3.3.2. Cross-Dataset Performance Analysis

The performance heatmap (Figure 8) provided evidence of method behaviour across all 30 dataset configurations. The three ensemble methods maintained consistently high F1-scores above 0.7 in most dataset configurations, with the Accurate Ensemble showing scores between 0.69 and 0.91, the Diverse Ensemble between 0.66 and 0.94, and the Fast Ensemble between 0.42 and 0.90. This consistency validated the ensemble approach for operational deployment.
Individual method performance varied across dataset configurations. The Hampel filter maintained stable performance with F1-scores ranging from 0.67 to 0.91, indicating its consistency across different hydrological conditions. SH-ESD showed similar stability (0.62 to 0.78), though with a narrower performance range. Among enhanced variants, e_IF showed moderate performance (0.54 to 0.83), while e_LOF demonstrated consistent but modest scores (0.52 to 0.68). The e_LSTM showed the lowest performance among enhanced methods (0.44 to 0.53), particularly struggling with discharge measurements. Vanilla methods exhibited limited performance. v_IF achieved F1-scores between 0.40 and 0.44, showing minimal variation but consistently poor detection. v_LOF performed similarly poorly (0.35 to 0.62). v_LSTM showed limited performance (0.35 to 0.42). v_ORELM maintained moderate consistency (0.49–0.66).
Station-specific patterns emerged out of the heatmap. Station 201005 generally indicated a poorer performance of all methods, suggesting more challenging hydrological characteristics. Station 201012 consistently produced better results, especially with respect to water levels. Discharge measurements consistently yielded lower F1-scores compared to water level measurements at all stations and methods.

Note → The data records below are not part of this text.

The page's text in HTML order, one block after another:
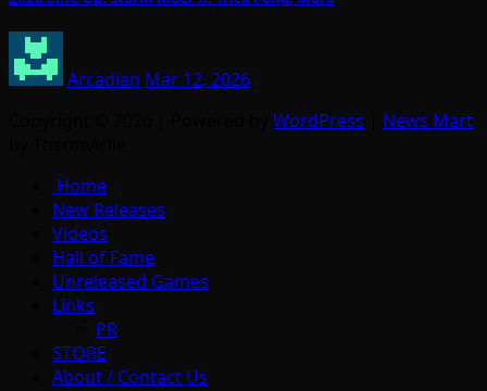
Arcadian Mar 12, 2026
WordPress
News Mart
Home
New Releases
Videos
Hall of Fame
Unreleased Games
Links
PR
STORE
About / Contact Us
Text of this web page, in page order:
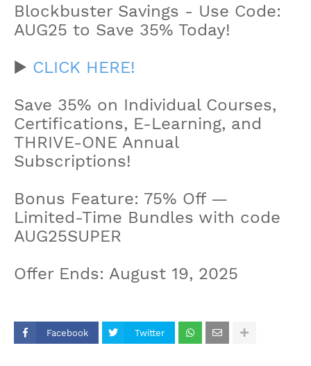
Blockbuster Savings - Use Code:
AUG25 to Save 35% Today!
▶️ CLICK HERE!
Save 35% on Individual Courses,
Certifications, E-Learning, and
THRIVE-ONE Annual
Subscriptions!
Bonus Feature: 75% Off —
Limited-Time Bundles with code
AUG25SUPER
Offer Ends: August 19, 2025
Facebook Twitter
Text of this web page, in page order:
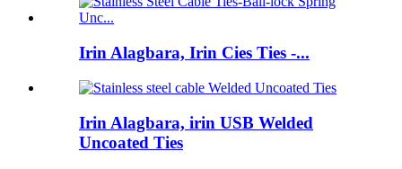
Irin Alagbara, Irin Cies Ties -...
Irin Alagbara, irin USB Welded
Uncoated Ties
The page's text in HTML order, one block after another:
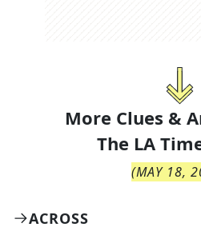
More Clues &
The LA
(MAY 18,
ACROSS
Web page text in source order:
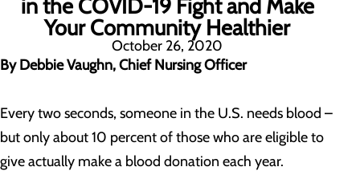
in the COVID-19 Fight and Make
Your Community Healthier
October 26, 2020
By Debbie Vaughn, Chief Nursing Officer
Every two seconds, someone in the U.S. needs blood –
but only about 10 percent of those who are eligible to
give actually make a blood donation each year.
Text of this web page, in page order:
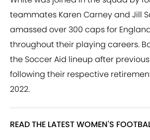
teammates Karen Carney and Jill
amassed over 300 caps for
throughout their playing careers.
the Soccer Aid lineup after
following their respective
2022.
READ THE LATEST WOMEN'S
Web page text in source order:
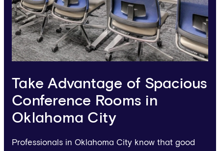
Take Advantage of Spacious
Conference Rooms in
Oklahoma City
Professionals in Oklahoma City know that good
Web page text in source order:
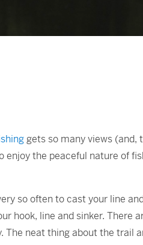
gets so many views (and,
the peaceful nature of
so often to cast your line
hook, line and sinker. There
The neat thing about the trail
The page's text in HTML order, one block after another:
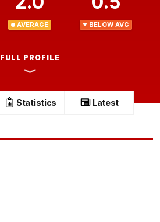
AVERAGE BELOW AVG
FULL PROFILE
Statistics Latest
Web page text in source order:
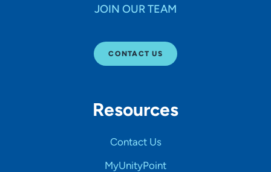
JOIN OUR TEAM
CONTACT US
Resources
Contact Us
MyUnityPoint
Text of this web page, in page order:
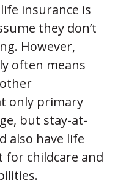
insurance is
they don’t
However,
often means
only primary
but stay-at-
also have life
for childcare and
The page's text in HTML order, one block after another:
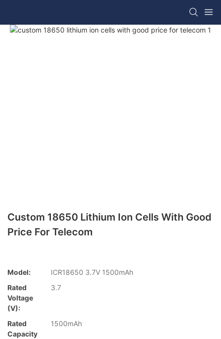
Custom 18650 Lithium Ion Cells With Good
Price For Telecom
Model:
ICR18650 3.7V 1500mAh
Rated
Voltage
(V):
3.7
Rated
Capacity
1500mAh
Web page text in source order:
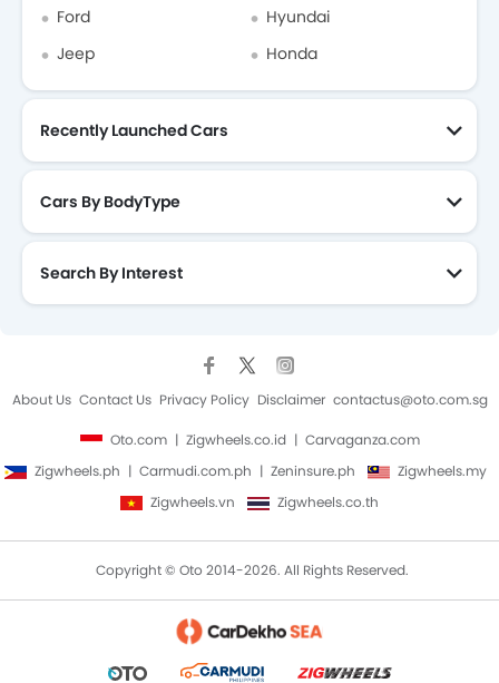
Ford
Hyundai
Jeep
Honda
Recently Launched Cars
Cars By BodyType
Search By Interest
About Us Contact Us Privacy Policy Disclaimer contactus@oto.com.sg
Oto.com Zigwheels.co.id
Carvaganza.com
Zigwheels.ph
Carmudi.com.ph Zeninsure.ph
Zigwheels.my
Zigwheels.vn
Zigwheels.co.th
Copyright © Oto 2014-2026. All Rights Reserved.
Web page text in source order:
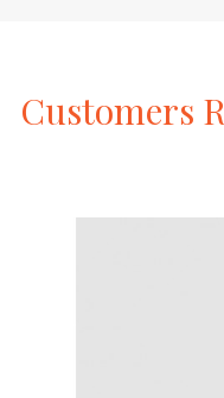
Customers

This systematic underperformance is likely due to the additional uncertainty associated with rating curve conversions. Since discharge values are derived from water level measurements rather than direct measurements, they inherit the original measurement errors, while also introducing additional errors from the stage-discharge relation, especially during extreme events when the rating curves may be less reliable.
The box plot distributions (Figure 9) further illustrated performance patterns across data configurations. For precision metrics, the ensemble methods exhibited low distribution width and high median values, suggesting that their performance is similar across stations. The Accurate and Diverse Ensembles achieved a precision of more than 0.6 in most cases, with higher performance for water level DMax configurations. Individual methods had wider distributions and lower medians. Enhanced variants generally performed better than their vanilla counterparts, with e_IF and e_LOF having higher precision than v_IF and v_LOF, respectively.
Recall patterns were different from precision results. Ensemble methods have always had balanced recall scores, ranging from 0.6 to 0.8. The Fast Ensemble had a slightly lower recall than the Accurate and Diverse Ensembles, especially in the case of discharge measurements. Among individual methods, the Hampel filter showed satisfactory recall in water level measurements and decreased performance in discharge data. Vanilla performed poorly in recalling information from all categories, with v_LSTM and v_ORELM mostly maintaining a mediocre 0.4.
The consistency of box widths gave information about the reliability of the method. Narrow boxes for ensemble methods implied stable performance across the five stations, whereas wide boxes for the vanilla methods were suggestive of high sensitivity to station characteristics. Enhanced methods exhibited intermediate box widths, indicating greater stability than vanilla ones, but not to the same extent as ensemble consistency.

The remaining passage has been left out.